Es por cierto loable que el gremio busque la manera de neutralizar una situación de extrema gravedad como la descripta. Sin embargo, está claro que la raíz del problema y, consecuentemente, su solución pasa por algo demasiado evidente: el resquebrajamiento del respeto al principio de autoridad del docente, la evaporación de los límites entre alumno y maestro, y entre hijos y padres. Al fin, la pérdida de valores en un país cuya sociedad observó, entre otros casos paradigmáticos, cómo el poder premió a quien tomó una comisaría o a quien decide bloquear el funcionamiento de una empresa o, cosa de todos los días, interrumpir el derecho a la libre circulación.
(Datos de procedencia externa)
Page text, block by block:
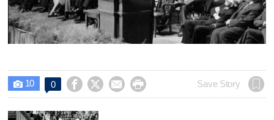
 10 0     Save Story
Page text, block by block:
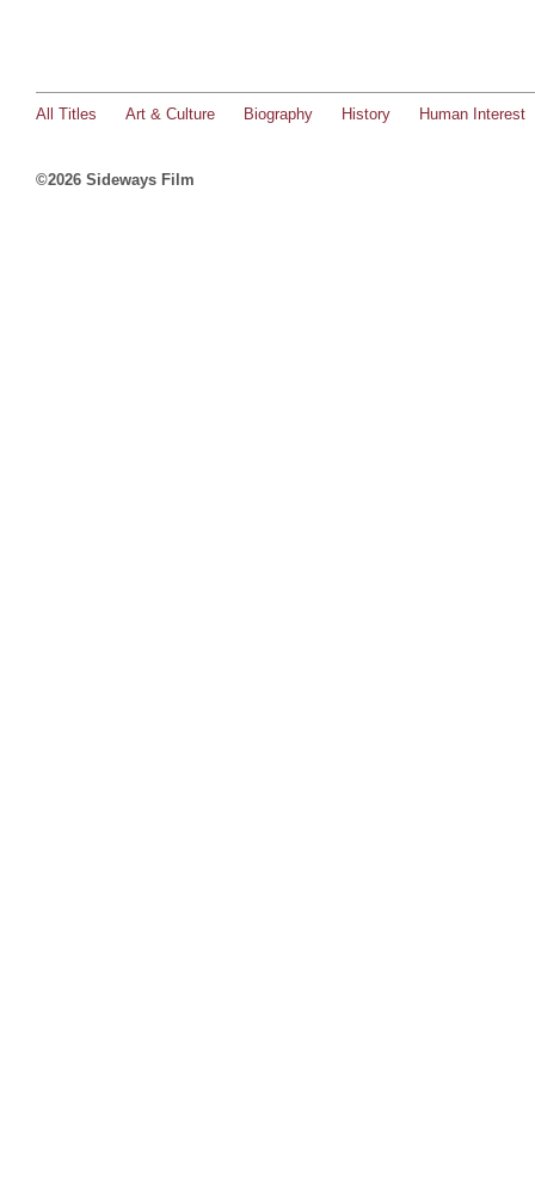
All Titles Art & Culture Biography History Human Interest
©2026 Sideways Film
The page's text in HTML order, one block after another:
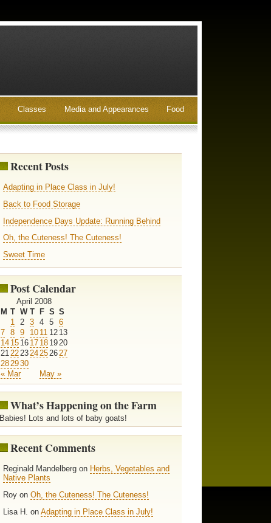
Classes Media and Appearances
Food
Recent Posts
Adapting in Place Class in July!
Back to Food Storage
Independence Days Update: Running Behind
Oh, the Cuteness! The Cuteness!
Sweet Time
Post Calendar
April 2008
M T W T F S S
« Mar May »
1 2 3 4 5
6
7
8 9 10 11 12 13
14 15 16 17 18 1920
21222324252627
282930
What’s Happening on the Farm
Babies! Lots and lots of baby goats!
Recent Comments
Reginald Mandelberg on Herbs, Vegetables and
Native Plants
Roy onOh, the Cuteness! The Cuteness!
Lisa H. onAdapting in Place Class in July!
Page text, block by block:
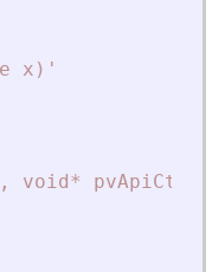
x) '
void* pvApiCtx)
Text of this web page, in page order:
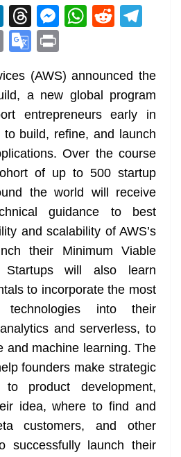
Li
n
k
e
dI
n
T
h
re
a
d
s
M
e
n
g
er
W
s
A
p
p
R
di
t
gr
a
m
E
m
ai
l
G
o
o
gl
e
Tr
a
n
sl
at
e
in
t
(AWS) announced the
a new global program
entrepreneurs early in
build, refine, and launch
Over the course
of up to 500 startup
the world will receive
guidance to best
and scalability of AWS’s
their Minimum Viable
Startups will also learn
to incorporate the most
technologies into their
and serverless, to
and machine learning. The
founders make strategic
product development,
idea, where to find and
customers, and other
successfully launch their
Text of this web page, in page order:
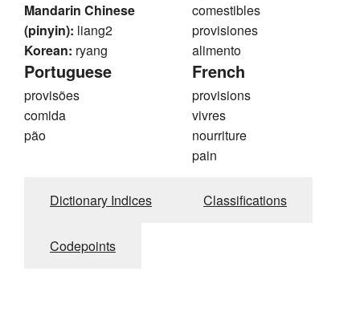
Mandarin Chinese
(pinyin): liang2
Korean: ryang
comestibles
provisiones
alimento
Portuguese
provisões
comida
pão
French
provisions
vivres
nourriture
pain
Dictionary Indices Classifications
Codepoints
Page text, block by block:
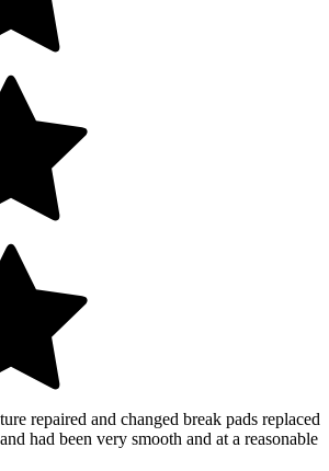
repaired and changed break pads replaced
had been very smooth and at a reasonable

No hay más que recorrer las crónicas de los últimos meses para comprobar que la violencia física en las escuelas, entre alumnos y de éstos sobre sus maestros, se ha convertido en moneda corriente, pero no hay que pasar por alto otros hechos de inusitada gravedad protagonizados por alumnos y que contaron con el apoyo de muchos padres, de docentes y de altas autoridades, como fueron las tomas de colegios. Las más recordadas fueron las del Nacional Buenos Aires y, más recientemente, las del Carlos Pellegrini, ambos dependientes de la Universidad de Buenos Aires. En todos los casos, la raíz de los bochornosos conflictos estuvo en los cuestionamientos de alumnos a resoluciones adoptadas por autoridades de los colegios e incluso del rectorado de la UBA, y su exigencia de participar en la toma de esas decisiones.

Ante la pasividad de las autoridades -en el caso de esos establecimientos, el Ministerio de Educación de la Nación, a cargo de Alberto Sileoni-, se utilizó una modalidad ya habitual en el país: la de impedir que quien no está de acuerdo con una protesta pueda seguir adelante con su actividad. En este caso, para ser claros, se impidió que alumnos y profesores que deseaban tener clases pudieran hacerlo.
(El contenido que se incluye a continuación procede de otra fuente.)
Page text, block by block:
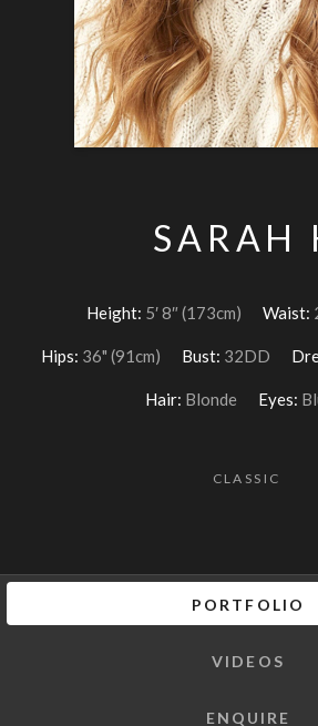
SARAH
Height: 5′ 8″ (173cm) Waist:
Hips: 36" (91cm) Bust: 32DD
Hair: Blonde Eyes:
CLASSIC
PORTFOLIO
VIDEOS
ENQUIRE
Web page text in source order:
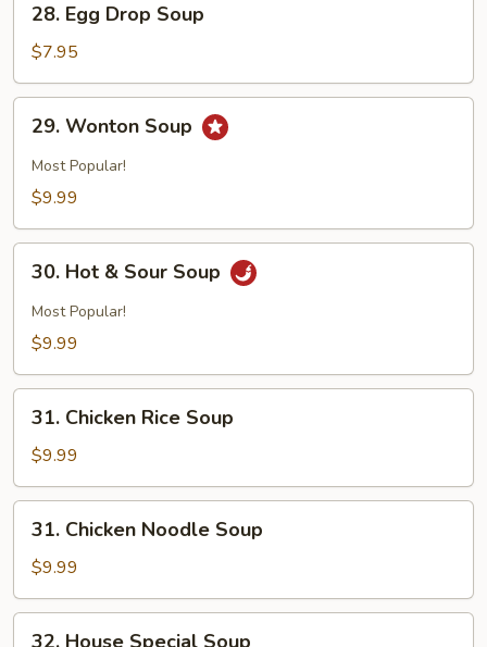
Egg
Drop
Soup
28. Egg Drop Soup
$7.95
Wonton
Soup
29. Wonton Soup
Most Popular!
$9.99
Hot
Sour
30. Hot & Sour Soup
Most Popular!
$9.99
Chicken
Rice
Soup
31. Chicken Rice Soup
$9.99
Chicken
Noodle
Soup
31. Chicken Noodle Soup
$9.99
32. House Special Soup
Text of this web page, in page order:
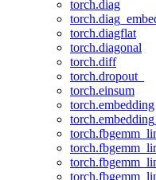
torch.diag
torch.diagflat
torch.diagonal
torch.diff
torch.dropout_
torch.einsum
torch.embedding
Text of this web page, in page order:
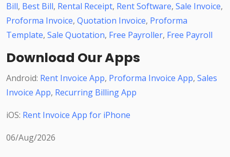
Bill, Best Bill, Rental Receipt, Rent Software, Sale Invoice,
Proforma Invoice, Quotation Invoice, Proforma
Template, Sale Quotation, Free Payroller, Free Payroll
Download Our Apps
Android: Rent Invoice App, Proforma Invoice App, Sales
Invoice App, Recurring Billing App
iOS: Rent Invoice App for iPhone
06/Aug/2026
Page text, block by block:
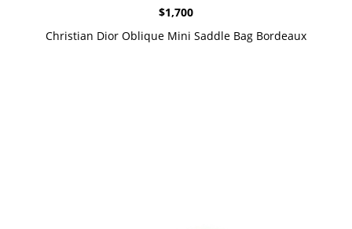
$1,700
Christian Dior Oblique Mini Saddle Bag Bordeaux
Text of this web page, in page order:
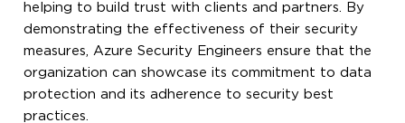
helping to build trust with clients and partners. By
demonstrating the effectiveness of their security
measures, Azure Security Engineers ensure that the
organization can showcase its commitment to data
protection and its adherence to security best
practices.
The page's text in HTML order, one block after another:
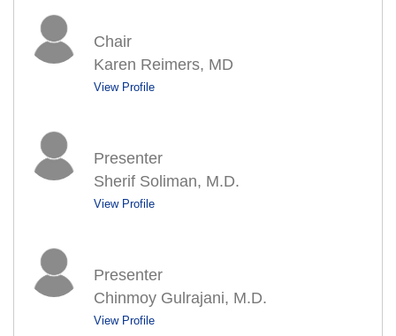
Chair
Karen Reimers, MD
View Profile
Presenter
Sherif Soliman, M.D.
View Profile
Presenter
Chinmoy Gulrajani, M.D.
View Profile

El viejo y tácito acuerdo de padres y educadores en procura de formar a niños y jóvenes parece cada día más lábil. El respeto a la autoridad se ha desdibujado casi por completo y quienes tienen la obligación de restablecerlo están paralizados por el miedo a ser tildados de autoritarios y, consecuentemente, ser sancionados por sus superiores o mal mirados por la sociedad.

Fue patético escuchar a Sileoni, durante un diálogo radial con el director agredido, decir: "Si debiera haber sanciones, hay que tomarlas", luego de que el docente dijera que el alumno lo había atacado con un cuchillo. ¿Hace falta algo más para que recaiga sobre ese alumno una severísima y ejemplificadora sanción?

Hay que contar también con que el deterioro actual que se observa en muchas familias es responsable del problema en gran medida. El restablecimiento del principio de autoridad en el aula, en la escuela, es entonces tarea de toda la sociedad.

Lo que no se advierte es que haya políticas del Gobierno que marchen en esa dirección. Los reiterados y cada vez más graves hechos de indisciplina de todo calibre claramente indican que se está yendo en sentido contrario. Es decir, en franco retroceso.